(Problem): Report, as a bare number, how many lines of the entries below contain "This".
^^^^^^^^^^^^^^^^
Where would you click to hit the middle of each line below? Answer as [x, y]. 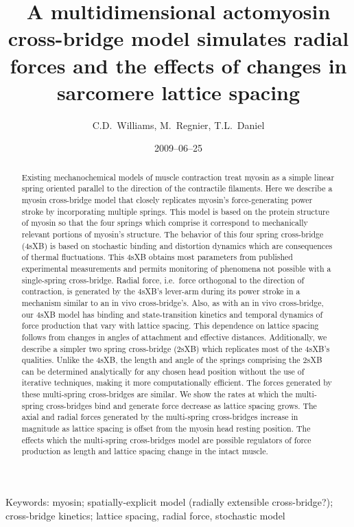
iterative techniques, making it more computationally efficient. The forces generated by [177, 383]
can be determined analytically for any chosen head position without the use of [163, 371]
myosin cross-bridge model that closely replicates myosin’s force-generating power [167, 199]
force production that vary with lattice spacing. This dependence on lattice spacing [170, 326]
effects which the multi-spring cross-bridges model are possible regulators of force [166, 440]
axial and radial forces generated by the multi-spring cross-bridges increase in [160, 417]
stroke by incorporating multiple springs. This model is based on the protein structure [176, 211]
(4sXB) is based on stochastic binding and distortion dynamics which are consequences [177, 245]
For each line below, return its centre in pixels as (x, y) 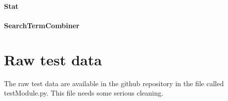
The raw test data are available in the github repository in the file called (114, 83)
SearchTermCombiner (42, 25)
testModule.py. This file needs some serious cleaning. (84, 93)
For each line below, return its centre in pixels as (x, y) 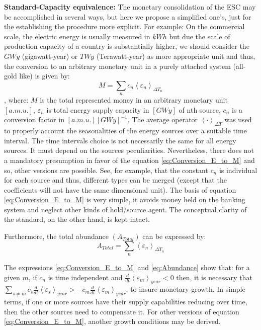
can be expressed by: (174, 236)
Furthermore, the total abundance (57, 236)
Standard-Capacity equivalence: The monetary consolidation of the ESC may (130, 7)
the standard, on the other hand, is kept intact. (77, 219)
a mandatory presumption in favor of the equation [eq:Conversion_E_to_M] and (129, 160)
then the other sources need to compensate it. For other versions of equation (122, 311)
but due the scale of (200, 36)
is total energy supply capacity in (98, 109)
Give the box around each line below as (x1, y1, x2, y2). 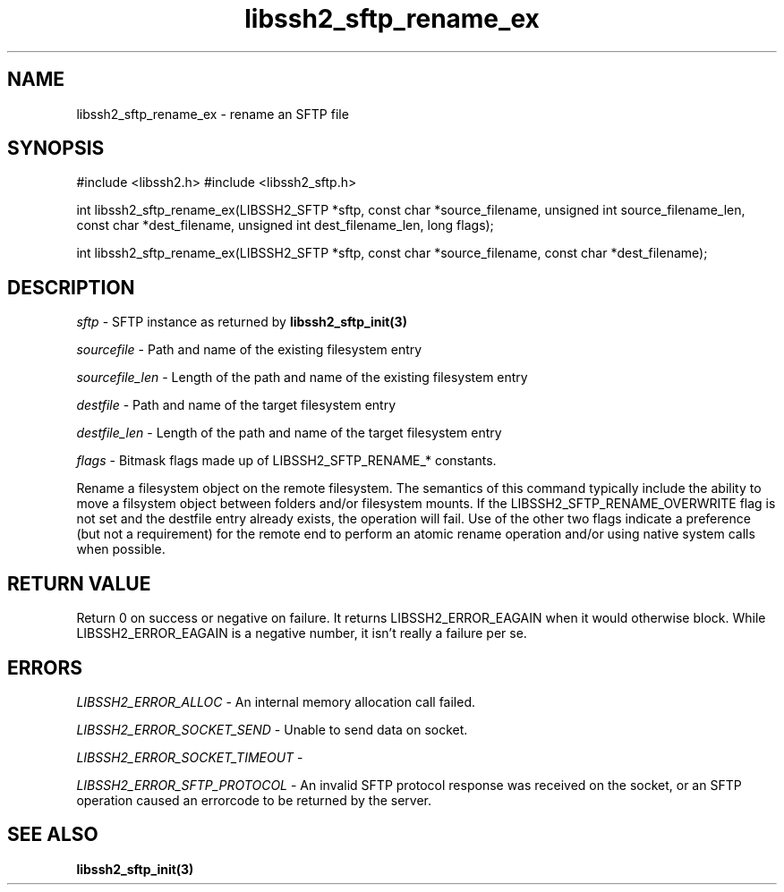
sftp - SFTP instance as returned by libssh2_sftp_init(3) (76, 314, 407, 330)
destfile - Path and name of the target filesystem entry (76, 397, 396, 413)
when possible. (76, 541, 166, 557)
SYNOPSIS (7, 137, 105, 160)
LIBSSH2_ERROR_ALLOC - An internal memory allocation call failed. (76, 693, 476, 709)
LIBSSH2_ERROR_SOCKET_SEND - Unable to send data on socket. (76, 721, 468, 737)
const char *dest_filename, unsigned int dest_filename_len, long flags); (76, 217, 494, 234)
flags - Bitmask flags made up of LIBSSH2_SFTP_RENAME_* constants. (76, 453, 497, 469)
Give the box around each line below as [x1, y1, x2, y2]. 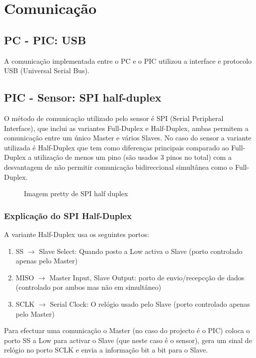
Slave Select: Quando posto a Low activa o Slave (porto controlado [39, 245, 243, 256]
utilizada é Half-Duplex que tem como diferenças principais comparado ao [4, 142, 229, 152]
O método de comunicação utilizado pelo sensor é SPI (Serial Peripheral [4, 113, 224, 123]
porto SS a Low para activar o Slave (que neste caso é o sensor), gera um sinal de [4, 335, 252, 345]
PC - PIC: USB [4, 32, 86, 47]
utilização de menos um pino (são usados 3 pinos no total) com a [34, 152, 232, 162]
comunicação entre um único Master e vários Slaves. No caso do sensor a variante [4, 132, 252, 143]
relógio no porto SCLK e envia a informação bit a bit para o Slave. [4, 345, 208, 355]
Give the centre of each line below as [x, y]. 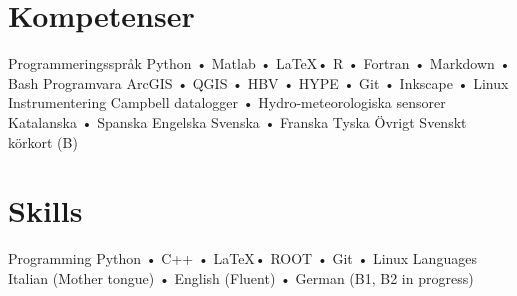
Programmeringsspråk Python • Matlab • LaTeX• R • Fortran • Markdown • [259, 63]
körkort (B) [43, 141]
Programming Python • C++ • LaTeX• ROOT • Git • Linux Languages [242, 258]
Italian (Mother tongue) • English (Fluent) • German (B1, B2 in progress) [241, 277]
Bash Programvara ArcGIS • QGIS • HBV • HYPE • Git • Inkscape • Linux [258, 82]
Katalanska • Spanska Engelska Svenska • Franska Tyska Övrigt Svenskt [237, 121]
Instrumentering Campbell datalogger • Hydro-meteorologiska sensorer [227, 102]
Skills [45, 210]
^^^^^^^^^^^^^^^^
(Final answer): 3